In the comic series published by IDW, Tokka and Rahzar appear as two of Old Hob's mutant creations. He was to sell them as "recruits" to Karai and the Foot Clan.

In Tales of the Teenage Mutant Ninja Turtles, Tokka and Rahzar (voiced by Peter Stormare and Ralph Ineson) are a snapping turtle and a wolf who are the mass-produced creations of mad scientist Dr. Jordan Perry. Because of Perry's unstable mutagen, the Mutanimals periodically revert to their original forms, resulting in Perry cloning them and passing their personalities into the next batch. Two of the Tokka and Rahzar clones assist the Turtles and lead the remainder of Perry's Mutanimals in sacrificing themselves to stop Mutant Omega.

====Chrome Dome====
Chrome Dome is a robotic member of the Foot Clan.

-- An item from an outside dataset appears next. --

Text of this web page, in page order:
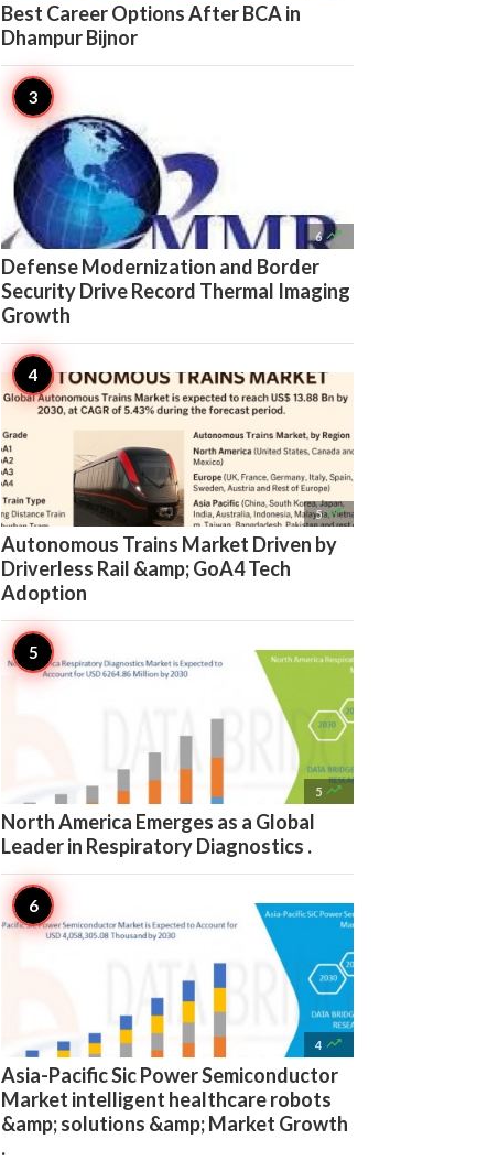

Chrome Dome first appeared in the 1987 animated series voiced by Peter Renaday. He first appears in the episode "Planet of the Turtleoids", in which he is built by Shredder to supervise the Foot Soldiers in the construction of the Technodrome Mark-II. He is destroyed by the Turtles by disabling a main chip on his back. He returns in the episode "Night of the Rogues", only to be destroyed by Casey Jones.

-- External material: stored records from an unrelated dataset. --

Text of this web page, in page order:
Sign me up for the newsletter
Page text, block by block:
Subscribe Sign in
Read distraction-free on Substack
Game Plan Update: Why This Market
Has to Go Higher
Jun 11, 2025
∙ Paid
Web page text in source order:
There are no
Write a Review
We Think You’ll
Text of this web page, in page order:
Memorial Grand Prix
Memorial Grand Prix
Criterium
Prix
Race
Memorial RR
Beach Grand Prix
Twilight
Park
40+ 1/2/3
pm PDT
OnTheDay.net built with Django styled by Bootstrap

A series of Chrome Dome robots appear in the 2012 series, voiced by Nolan North. They are modeled after Chris Bradford's dark ninja outfit.

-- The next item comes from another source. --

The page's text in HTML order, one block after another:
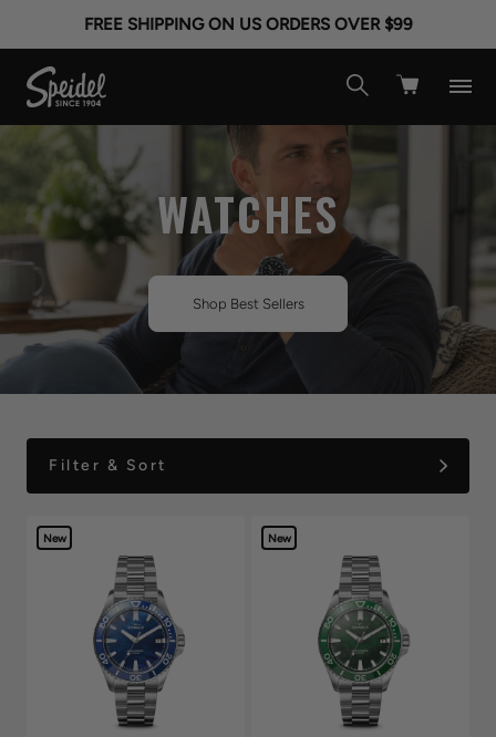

Chrome Dome appears in Teenage Mutant Ninja Turtles: Chrome Alone 2 – Lost in New Jersey, voiced by Zach Woods. This version is a benevolent A.I.

====Pizzaface====
Pizzaface (sometimes spelled Pizza Face) is a villain associated with pizza.

In the toyline associated with the 1980s TV series, Pizzaface is Shredder's personal pizza chef. When he used a retro-mutagen oven to enhance himself, the Ninja Turtles pulled him out of it. This gives Pizzaface the ability to manipulate anything pizza-related.

In the 2012 TV series, Pizza Face started out as a pizza chef named Antonio (voiced by John DiMaggio). When a canister of mutagen fell near his restaurant, he used it on his pizza assuming that it would be a good topping as he tasted it. This ended up mutating him into a mutant pizza that can manipulate pizzas.

====Koya====
Koya is a mutant brown falcon who only appears in the IDW comics.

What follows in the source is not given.